What Is Temporal Arteritis?
1. Limb paralysis: it can be central hemiplegia, uniplegia, triplegia, bilateral upper or lower limb paralysis, bilateral paralysis, with symptoms of hemiplegia, hemiplegia, increased intracranial pressure, and can also manifest as seizures, ADHD shape.
Cerebral arteritis
- Cerebral arteritis is a cerebrovascular disease caused by stenosis, occlusion, ischemia and infarction of cerebral tissues in the blood supply area due to infection, drugs or allergies, etc., and is mainly manifested by limb paralysis, aphasia and mental symptoms. .
- Western Medicine Name
- Cerebral arteritis
- Affiliated Department
- Internal Medicine-Neurology
- Disease site
- head
- The main symptoms
- Paralysis, aphasia
- Main cause
- Infections, drugs
- Multiple groups
- Children and young adults
- Contagious
- Non-contagious
- Whether to enter health insurance
- Yes
Clinical manifestations of cerebral arteritis
- 1. Limb paralysis: it can be central hemiplegia, uniplegia, triplegia, bilateral upper or lower limb paralysis, bilateral paralysis, with symptoms of hemiplegia, hemiplegia, increased intracranial pressure, and can also manifest as seizures, ADHD shape.

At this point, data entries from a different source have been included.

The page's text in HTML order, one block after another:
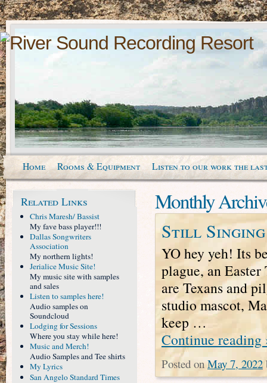
Home Rooms & Equipment Listen to our work the
Monthly
Still Singing
YO hey yeh! Its
plague, an
are Texans and
studio mascot,
keep …
Continue reading
Posted on May 7, 2022
Related Links
Chris Maresh/ Bassist
My fave bass player!!!
Dallas Songwriters
Association
My northern lights!
Jerialice Music Site!
My music site with samples
and sales
Listen to samples here!
Audio samples on
Soundcloud
Lodging for Sessions
Where you stay while here!
Music and Merch!
Audio Samples and Tee shirts
My Lyrics
San Angelo Standard Times
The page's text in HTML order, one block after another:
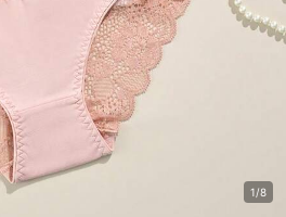
1/8
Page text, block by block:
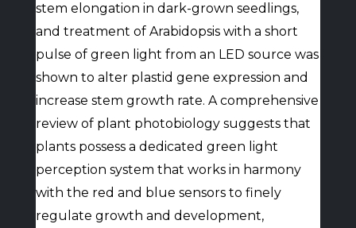
stem elongation in dark-grown seedlings,
and treatment of Arabidopsis with a short
pulse of green light from an LED source was
shown to alter plastid gene expression and
increase stem growth rate. A comprehensive
review of plant photobiology suggests that
plants possess a dedicated green light
perception system that works in harmony
with the red and blue sensors to finely
regulate growth and development,
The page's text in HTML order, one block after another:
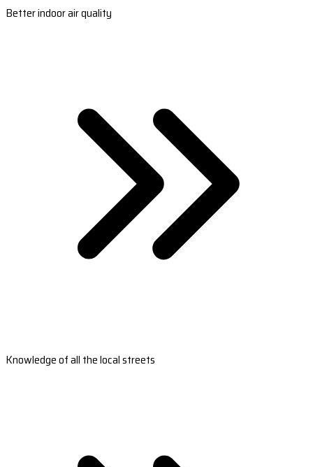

- 2, aphasia: all kinds of aphasia can occur, but the majority of motor aphasia, can be associated with pseudobulbar palsy, cranial nerve palsy symptoms.
- 3. Psychiatric symptoms: unresponsiveness, sluggishness, smirk, loss of intelligence, disorientation, calculation, and memory, and even hallucinations and delusions, which can be accompanied by varying degrees of consciousness disturbance.
Cerebral arteritis disease classification
- 1. Leptospira cerebral arteritis: History of close contact with epidemic water. It is more common in children under 12 years old, and it is more common in winter. It usually occurs 2 to 5 months after the peak of summer epidemic. There are precursor symptoms such as fever, headache and body pain before onset. The clinical manifestations have the characteristics of acute cerebrovascular disease, which can be hemiplegia, bihemiparesis, aphasia or transient ischemic attack. Serum Leptospira coagulation test and complement binding test were positive. The cerebral aorta showed multiple arteritis changes during cerebral angiography.
- 2, lupus erythematosus cerebral arteritis: more common in women. Symptoms of connective tissue disease and neuropsychiatric symptoms. Lupus cells were found in blood or bone marrow. Immunoglobulin increased and antinuclear antibodies were positive. C4 complement in blood and cerebrospinal fluid decreased.
- 3, nodular polyarteritis: more common in men 30 to 40 years old. Nodules along the arteries appear on the skin, such as the size of soybeans, with pain and tenderness, accompanied by spot rash, pimples, and purpura. Visceral kidney damage (hematuria, proteinuria, azotemia), respiratory system (hemopysis, asthma, pleurisy), and digestive system (nausea, abdominal pain, vomiting blood) appear. symptoms of diffuse brain damage, such as epilepsy, headache, hemiplegia, aphasia, ataxia, mental symptoms. Tissue biopsy is helpful for diagnosis.
- 4, multiple arteritis: more common in women under 30 years of age. Repetitive transient ischemic attacks eventually lead to cerebral infarction. The affected side's arterial pulsation weakened or disappeared, and the blood pressure in the upper limbs decreased or could not be measured. There is vascular noise in the neck or in the upper and lower areas of the collarbone. Arteriography can confirm the diagnosis.
- 5, temporal arteritis: more common in women over 60 years of age. Redness, swelling and tenderness in the temporal arteries, severe temporal pain, pulsatile, aggravation when chewing, can be accompanied by visual impairment, ischemic stroke performance and multiple muscle pain. ESR increased rapidly.
- 6, non-specific occlusive cerebral arteritis [1] : more common in children or young adults. Transient ischemic attack, progressive stroke, and complete stroke often occur repeatedly. The symptoms are diffuse and diverse. Cerebral angiography showed irregularities in the lumen of most cerebral arteries (mainly small and medium arteries). Narrow and occlusive.
Cerebral arteritis diagnosis points
- Incidence characteristics: more common in children and young adults, slightly more men; onset can be acute and slow, symptoms are complex and changeable, may have a history of leptospirosis, lupus erythematosus, nodular polyarteritis.
Cerebral arteritis auxiliary examination
- 1. ESR is more rapid.
- 2. CT of the skull can detect cerebral infarction.
Cerebral arteritis disease treatment
- Pay attention to rest, perform functional exercises on paralyzed limbs; prevent bedsores; strengthen nutrition, eat high protein and high vitamin foods.